Okay , guys .
We wanna talk about how to speed up this whole keto adaptation .
Now , what's happening is you're going from sugar fuel to fat fuel .
Now let's look at what's happening deep inside the cells .
Your body is running on sugar .
Okay ?
Blood sugar .
So it's dependent on mainly the stored sugar in your muscle and your liver , which you don't have a lot of , or the the diet .
So you're like , you have constantly eat to keep the sugars up .
So now what we wanna do is dependent on the fat because we have a lot more fat than we do stored sugar .
In fact , we have an average thin person has about 77 , 000 calories of stored fat .
So this is a better quality of fuel .
But in the transition phase , you might have a lowered blood sugar .
Okay ?
And this is where people get uncomfortable .
So there's some tips that you can do .
Number 1 , always combine keto with intermittent fasting at the same time .

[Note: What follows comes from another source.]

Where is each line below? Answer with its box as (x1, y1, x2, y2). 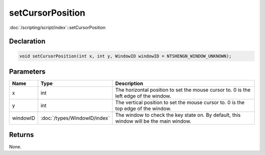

Don't do them separately .
They're both powerful tools and strategies to drop insulin to speed up the process .
Because if you do intermittent fasting with too much sugar , too much carb , you're gonna prolong the agony and never get into ketosis because to get into ketosis , you need to drop your carbs .
Okay ?
But intermittent fasting works because you're not eating as frequent , and you're gonna drop insulin .
So if you're just doing keto and you're doing multiple meals , realize every time you eat , you spike insulin .
And again , you're gonna it's gonna take longer to get into this adaptation where your body has cellular machines that are burning fat full time .
K ?
So you basically have to drop this way down to the point where your body is , like , looking for fuel .
It can't find it , so it's gonna go after the fat , and then it's going to if you do this correctly , it'll be , like , 3 days , maybe 4 days , and then you'll you'll be , like , 80% in ketosis .
But sometimes it takes longer , which I'll cover in a second .
But the point is it'll happen like gradual , gradual , gradual .
Now there's gonna be a point where you're gonna be between meals where you're really , really hungry .
Okay ?
So you have to differentiate a mild hunger , which you just push through , or intense hunger , where it's , like , really severe .
In which case , we don't wanna add more stress to your body , so don't suffer through that .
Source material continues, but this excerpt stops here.